Sunday, December 9, 2007

Dare to Be Deep

Philosophy used to be taught at colleges and universities to acquaint students with the rich heritage of the Western intellectual tradition, to present texts against which one might define, develop, challenge, and re-evaluate one’s own ideas, and to encourage logical thinking. But now, in an age where celebrity gossip dominates all of life, the student is less likely to learn about the intellectual achievements of the past and to encounter models of reasoned discourse than to be told, for example, that Kant is “a disaster” (Bertrand Russell), that John Dewey “replaces structure with fog” (Arthur C. Danto), that “Wittgenstein wants to make a bonfire of our philosophical vanities” (Hilary Putnam), that Jean-Paul Sartre is “an appalling language-user” (Mary Warnock), that A.J. Ayer “might have been a great philosopher--ruined by sex” (Gilbert Ryle), and even that awarding an honorary degree to Jacques Derrida showed “it had been a bad year for bullshit in Cambridge” (Hugh Mellor).

In an effort to restore philosophy to the grand tradition of providing a guide to wisdom and the conduct of life, philosophers must return to their true calling, which is to challenge people to dare to be deep.

Sad as it is to say, nobody’s going to accept you as a profound thinker unless they believe you have acquired your superior knowledge by reflecting upon the wisdom of the great philosophers. This does not mean you must spend your life studying their work or actually reading all their difficult books. Fortunately, the keys to becoming a profound thinker can be found in proven, practical guidelines and techniques to put you on the road to wisdom. For example, selective reading can save you years of time in achieving your goal.

Consider first and foremost the philosophers you have not read. Either they are major philosophers, like Plato and Aristotle, or they are not. You need not read philosophers who are not major, for they are less influential and thus less important than the “majors.” This alone eliminates 99% of the philosophers who have ever written or are writing now. Of the remaining 1%, there are philosophers who you would no doubt read if you had more time, but unfortunately you don’t. No one will hold it against you if you have not read anything by this group of thinkers.

Then there are philosophers you intend to read as soon as you’ve read other philosophers. Again, it will not reflect badly on you if you have not read anything by philosophers who fall into this group. Take Aquinas, for example. No one would expect you to read the philosopher who attempted to reconcile Aristotle’s thought with Christianity until you had read Aristotle himself. So much for Aquinas. How about Aristotle? Surely no one would expect you to read Aristotle until you have read the works of Aristotle’s great teacher, Plato.

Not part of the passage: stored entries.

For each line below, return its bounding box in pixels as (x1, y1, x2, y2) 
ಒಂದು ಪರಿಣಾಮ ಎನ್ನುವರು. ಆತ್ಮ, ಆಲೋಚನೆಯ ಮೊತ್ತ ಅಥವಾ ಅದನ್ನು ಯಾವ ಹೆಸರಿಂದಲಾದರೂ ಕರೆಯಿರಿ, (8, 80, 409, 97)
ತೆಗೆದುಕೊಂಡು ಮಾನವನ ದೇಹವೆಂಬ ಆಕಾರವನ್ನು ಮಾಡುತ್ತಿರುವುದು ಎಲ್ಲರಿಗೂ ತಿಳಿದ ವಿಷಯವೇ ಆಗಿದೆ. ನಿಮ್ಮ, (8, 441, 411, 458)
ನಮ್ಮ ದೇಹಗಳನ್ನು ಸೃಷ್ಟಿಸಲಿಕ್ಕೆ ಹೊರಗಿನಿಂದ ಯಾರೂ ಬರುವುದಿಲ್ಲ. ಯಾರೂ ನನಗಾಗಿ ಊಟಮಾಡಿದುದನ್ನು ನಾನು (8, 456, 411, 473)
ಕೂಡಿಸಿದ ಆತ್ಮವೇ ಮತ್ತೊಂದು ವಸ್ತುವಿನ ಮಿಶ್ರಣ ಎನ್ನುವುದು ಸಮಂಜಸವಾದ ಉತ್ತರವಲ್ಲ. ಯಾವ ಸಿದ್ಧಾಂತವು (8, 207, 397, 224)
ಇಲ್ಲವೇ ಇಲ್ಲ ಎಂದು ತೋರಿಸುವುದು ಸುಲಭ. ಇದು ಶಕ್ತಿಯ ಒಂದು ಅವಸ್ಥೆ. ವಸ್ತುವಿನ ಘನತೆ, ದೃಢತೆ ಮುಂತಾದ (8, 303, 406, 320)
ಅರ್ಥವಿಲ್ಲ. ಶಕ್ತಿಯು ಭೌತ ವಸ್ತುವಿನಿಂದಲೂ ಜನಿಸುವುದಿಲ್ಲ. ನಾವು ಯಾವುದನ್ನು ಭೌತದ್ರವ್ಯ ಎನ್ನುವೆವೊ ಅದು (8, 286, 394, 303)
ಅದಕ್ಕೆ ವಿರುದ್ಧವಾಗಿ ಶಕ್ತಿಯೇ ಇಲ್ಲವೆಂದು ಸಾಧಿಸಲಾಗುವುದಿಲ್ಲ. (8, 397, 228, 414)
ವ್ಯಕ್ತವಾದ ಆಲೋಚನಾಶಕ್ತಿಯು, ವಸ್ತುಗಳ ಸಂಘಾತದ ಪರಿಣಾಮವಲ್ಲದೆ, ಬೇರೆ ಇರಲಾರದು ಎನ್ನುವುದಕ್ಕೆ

Next there are philosophers who treat topics that are not about anything you are thinking about right now or expect to think about in the foreseeable future. They can be removed from your reading list. And there are philosophers you suspect everyone has pretended to read, but whom probably very few have. Strike them from your “must read” list as well. You can use this technique to find countless other philosophers you can safely ignore.

Finally, there are philosophers everyone’s read, so there’s no need for you to read them too, and philosophers no one’s read, so there’s really no need for you to read them either.

If you tally up all the philosophers you must read, one conclusion seems inevitable: you only have to read Plato. After all, did not Alfred North Whitehead--a philosopher you would no doubt read if only you had the time--say the history of Western philosophy is a series of footnotes to Plato? So Relax. Dare to be deep and start reading a copy of Plato’s Republic today.